Each back-row passenger has a smartphone-sized touchscreen in their door console to control entertainment options, lighting and seat heating. The seats themselves don’t adjust for angle or extend in the cushion as standard, but they feel thick, soft and supportive under your backside, and leave you with abundant space and 880mm of rear leg room (Mercedes-Benz S580e L: 860mm, Rolls-Royce Ghost S2 Black Badge: 840mm). The sheer size of this car certainly pays off in that respect.

Up front, there’s a lot more material chintz and digital razzle-dazzle about the 7 Series’ cabin ambience than it ever used to trade on – enough to match Mercedes’ equally flashy S-Class – with the controversial, colour-selectable ‘interaction bar’ lighting element competing hardest for your attention. Quite what it looks like (opinions ranged from a layer of molten kryptonite within a continental shelf, to less complimentary sentiments) can be debated.

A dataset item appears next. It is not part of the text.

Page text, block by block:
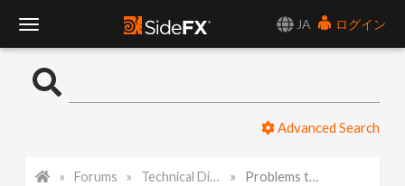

Less subjectively, we found the way that its surface reflects light during the day problematic, since it also carries key secondary controls that can become hard to spot.

Beneath the glossy attention-grabbing first impression, however, the 7 Series’ cabin has the excellent tactile quality you would expect for the money, and its driving position is excellent, very comfortable and widely adjustable. It’s a fully committed, technologically avant-garde, 21st-century luxury proposition of some ambition, and doesn’t risk selling itself short in any respect.

Multimedia – 4.5 stars

Option up BMW’s 31in, roof-mounted Theatre Screen video console, with its Amazon Prime TV integration, and your VIP passengers in the back should want for nothing as regards entertainment on a long journey.

Up front, BMW’s Live Cockpit Professional infotainment system remains one you can operate either via the screen itself, using the iDrive cursor controller, or by voice command. It has good top-level responsiveness and usability, with a primary nav bar at the foot of the 12.3in screen, a customisable home screen and useful physical menu keys on the centre console. Voice control, for us, was a bit hit and miss in recognising key commands.

The system does seem to have a lot of sub-menu screens, so you find yourself hitting ‘home’ a lot – but thanks to those menu shortcut keys, key ADAS functions are easy to access and disable. Some of the system’s screens can be a little needlessly bright and glare-heavy, but overall it’s an impressive, quite sophisticated set-up.